Different interaction scenarios that can result in positive signed LD between tightly linked loci. One possibility is a prevalence of pairs of compensatory mutations that are tolerated to co-segregate at high frequencies within conserved domains (Yeang and Haussler 2007; Ivankov et al. 2014). Callahan et al. (2011) and Taverner et al. (2020) have proposed such a mechanism to explain observed clusters of nonsynonymous substitutions in Drosophila and other species. Another possibility is a model of antagonistic, or diminishing returns epistasis, in which a single amino acid-changing mutation within a domain damages the functionality of that subunit, but additional mutations within that same domain reduce fitness by a factor less than the first mutation. A third possibility, related to antagonistic epistasis, is that selection acts on the functional domain as a unit instead of on mutations within the domain individually (such as under a model of gene-based dominance). In this scenario, double heterozygotes have different fitnesses depending on whether the mutations are found on same haplotype or on different haplotypes.

There is no increase in LD between pairs of missense mutations found in different annotated domains or outside of domains. Rather, those missense variants have considerably lower LD than synonymous variants, and this difference between synonymous and missense variants disappears for SNPs separated by more than a few hundred base pairs (Fig. 8, e and f). This suggests that Hill–Robertson interference is the primary mode of interaction between missense mutations falling outside of domains, in agreement with Garcia and Lohmueller (2021), as epistasis is expected to impact LD over larger distances than what is observed. Importantly, however, the strength of epistasis is also likely to be a function of distance between mutations, complicating this interpretation.

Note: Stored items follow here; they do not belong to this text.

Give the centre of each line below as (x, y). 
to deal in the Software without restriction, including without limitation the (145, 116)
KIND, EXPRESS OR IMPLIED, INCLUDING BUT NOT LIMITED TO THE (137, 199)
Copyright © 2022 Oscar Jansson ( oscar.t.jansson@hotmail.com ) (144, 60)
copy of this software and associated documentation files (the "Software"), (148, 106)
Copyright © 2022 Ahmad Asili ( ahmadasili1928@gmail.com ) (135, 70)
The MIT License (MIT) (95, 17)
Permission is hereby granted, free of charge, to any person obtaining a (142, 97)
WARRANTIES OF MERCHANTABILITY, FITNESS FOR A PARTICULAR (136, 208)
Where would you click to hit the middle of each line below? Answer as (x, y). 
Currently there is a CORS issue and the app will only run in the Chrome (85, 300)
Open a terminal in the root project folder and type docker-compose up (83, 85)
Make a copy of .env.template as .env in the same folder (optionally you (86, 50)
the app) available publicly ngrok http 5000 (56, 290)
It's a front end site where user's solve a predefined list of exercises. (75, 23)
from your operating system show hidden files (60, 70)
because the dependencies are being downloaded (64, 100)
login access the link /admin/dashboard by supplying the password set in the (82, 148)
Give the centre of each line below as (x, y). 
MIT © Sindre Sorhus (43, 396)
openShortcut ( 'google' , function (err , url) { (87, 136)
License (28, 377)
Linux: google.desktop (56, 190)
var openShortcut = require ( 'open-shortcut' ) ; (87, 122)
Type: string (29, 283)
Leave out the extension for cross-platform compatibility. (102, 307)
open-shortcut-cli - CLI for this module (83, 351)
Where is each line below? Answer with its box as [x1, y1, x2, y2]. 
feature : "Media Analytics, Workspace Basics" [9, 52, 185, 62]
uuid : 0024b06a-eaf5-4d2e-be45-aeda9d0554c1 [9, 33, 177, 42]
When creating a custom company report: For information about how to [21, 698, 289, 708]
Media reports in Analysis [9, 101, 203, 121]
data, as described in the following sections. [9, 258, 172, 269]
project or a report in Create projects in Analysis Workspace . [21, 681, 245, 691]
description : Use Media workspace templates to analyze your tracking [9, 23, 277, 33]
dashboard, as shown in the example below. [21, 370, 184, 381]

Taken together, selection and interactions in protein-coding genes are nonuniform, depending on mutation type and location within the gene. Typical approaches for inferring the DFEs from population genomic data average over such differences by aggregating all observed nonsynonymous mutations (Boyko et al. 2008; Kim et al. 2017). It would be straightforward to adapt DFE-inference methods to infer more detailed representation of the heterogeneous effects of new mutations within genes by partitioning by missense and loss-of-function classes as well as by annotated domains. Additionally, standard models and simulation approaches may be too simple to capture evolutionary trajectories and patterns of diversity that differ due to region-specific interactions.

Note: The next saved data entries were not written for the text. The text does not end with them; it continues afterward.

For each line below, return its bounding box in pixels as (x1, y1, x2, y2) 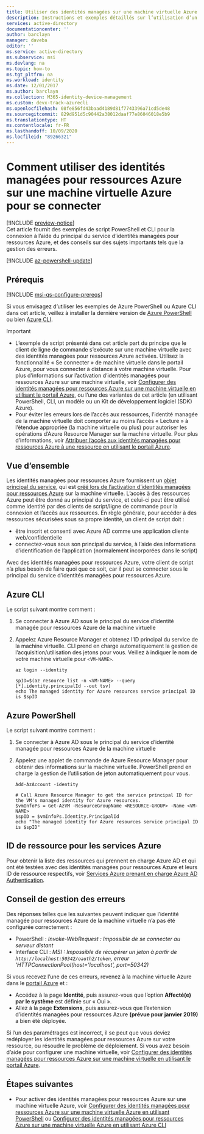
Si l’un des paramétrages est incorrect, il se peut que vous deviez (6, 1029, 171, 1036)
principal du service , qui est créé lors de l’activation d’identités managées (6, 483, 191, 491)
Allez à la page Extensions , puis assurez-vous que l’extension (15, 1004, 172, 1011)
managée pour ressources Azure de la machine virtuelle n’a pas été (6, 917, 175, 924)
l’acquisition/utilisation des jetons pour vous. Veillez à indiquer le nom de (15, 649, 198, 656)
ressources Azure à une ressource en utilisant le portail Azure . (15, 443, 172, 450)
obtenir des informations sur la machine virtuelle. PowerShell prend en (15, 764, 192, 771)
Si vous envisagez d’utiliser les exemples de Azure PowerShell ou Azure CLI (6, 303, 197, 310)
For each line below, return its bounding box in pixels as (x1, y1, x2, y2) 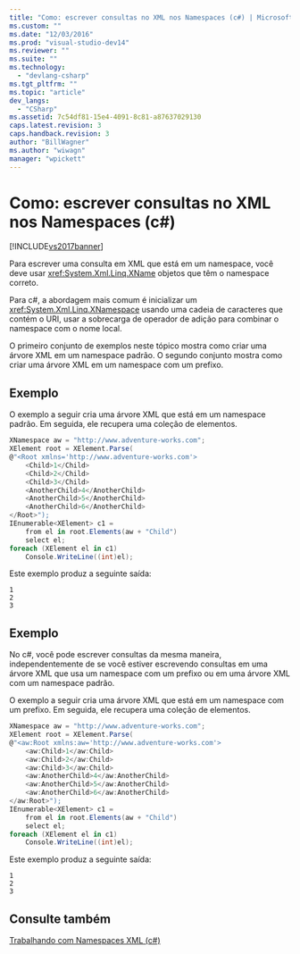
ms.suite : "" (9, 54, 58, 63)
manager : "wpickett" (9, 154, 87, 163)
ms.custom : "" (9, 21, 62, 30)
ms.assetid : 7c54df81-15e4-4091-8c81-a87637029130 (9, 113, 202, 121)
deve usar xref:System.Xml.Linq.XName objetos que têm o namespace (9, 268, 270, 279)
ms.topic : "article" (9, 88, 87, 96)
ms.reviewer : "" (9, 46, 70, 55)
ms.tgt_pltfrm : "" (9, 79, 78, 88)

Positive LD between synonymous mutations

In a nonstructured randomly mating population, neutral mutations are expected to have average signed LD of zero, but across all populations analyzed here, LD between synonymous mutations is positive. While selection on some subset of synonymous variants is possible, it is likely weaker on average than between missense mutations, and any interference between selected synonymous variants should lead to negative LD. Spatial population structure may be responsible for the increase of LD observed between synonymous variants. While neutral evolution alone in structured populations cannot cause positive LD, Sohail et al. (2017) and Sandler et al. (2021) used forward simulations to show that population structure combined with selection at linked sites can induce positive LD between neutral mutations.

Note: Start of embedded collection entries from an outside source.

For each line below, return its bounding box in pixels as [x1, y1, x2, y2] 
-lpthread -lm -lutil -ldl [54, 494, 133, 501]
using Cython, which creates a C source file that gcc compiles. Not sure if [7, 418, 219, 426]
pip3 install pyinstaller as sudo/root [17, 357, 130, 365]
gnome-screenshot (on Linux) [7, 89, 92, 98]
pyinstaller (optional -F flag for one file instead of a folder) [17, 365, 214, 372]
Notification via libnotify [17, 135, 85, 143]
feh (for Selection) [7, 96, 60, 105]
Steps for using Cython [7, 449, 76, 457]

Nonrandom mutational processes, in which clusters of mutations occur simultaneously in the same mutational event, can also lead to positive LD between neutral variants separated by short distances. Such multinucleotide mutations have been shown to affect patterns of LD on the order of 10s to 100s of base pairs (Harris and Nielsen 2014), and clustered mutational events may be common in humans (Besenbacher et al. 2016). Indeed, a simple exponential model in which the fraction of mutations causing a multinucleotide mutation event decays with distance fits the observed patterns of σd1 between synonymous variants (Supplementary Fig. 29), with the best-fit model requiring only a small fraction of mutations to involve multinucleotide mutation events.

We may therefore treat positive LD as the baseline expectation for tightly linked variants due to either spatial structure or clustered mutations, so that subsequent selective processes and interactions cause LD to deviate from that expectation. It may then be more appropriate to compare the negative LD observed between linked loss-of-function variants to that positive baseline expectation instead of zero, which would imply that they are more recessive or have stronger synergistic epistasis than from inferences assuming a neutral expectation of zero. Additional analyses and simulations will be required to tease apart the effects of population structure, selective interference at linked sites, and clustered mutational events on patterns of LD.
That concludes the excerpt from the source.